Previous studies also suggested that ADAM9 may function as prognostic marker in different diseases. For example, Fan et al found that ADAM9 may act as a prognostic marker in lower‐grade gliomas22; Kossmann et al suggested that the high expression level of ADAM9 may indicate poor prognosis in lung adenocarcinoma.23 However, the potential roles of ADAM9 in OC have not yet been discussed. In the present study, we found that both the OS and the DFS of OC patients with significantly lower in the ADAM9 positive group compared with the ADAM9 negative group. These results suggested that ADAM9 may serve as a prognostic marker for OC, which may be beneficial for the treatment of the disease.
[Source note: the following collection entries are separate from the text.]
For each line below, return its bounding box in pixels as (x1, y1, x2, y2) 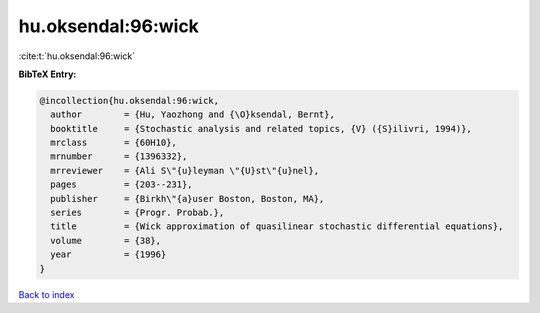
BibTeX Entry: (18, 68, 77, 80)
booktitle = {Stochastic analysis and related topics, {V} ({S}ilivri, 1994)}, (50, 123, 472, 134)
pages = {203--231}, (50, 179, 194, 190)
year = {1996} (50, 249, 167, 260)
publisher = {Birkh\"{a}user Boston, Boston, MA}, (50, 193, 325, 204)
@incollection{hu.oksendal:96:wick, (39, 95, 220, 106)
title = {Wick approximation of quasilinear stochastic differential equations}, (50, 221, 504, 232)
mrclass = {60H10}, (50, 137, 177, 149)

Our study has limitations. First, because of ethical issues, we only collected 30 fresh OC tissue samples, and the results should be investigated with larger samples size in future studies; second, the underlying mechanism of ADAM9 in OC as an oncogene should be further explored by cellular and animal studies.

In summary, we found that ADAM9 was up‐regulated in OC, and we first reported that ADAM9 may serve as potential diagnostic and prognostic marker for OC. Our data have provided new evidence for the potential application of examining the expression level of ADAM9 for the early diagnosis and treatment OC.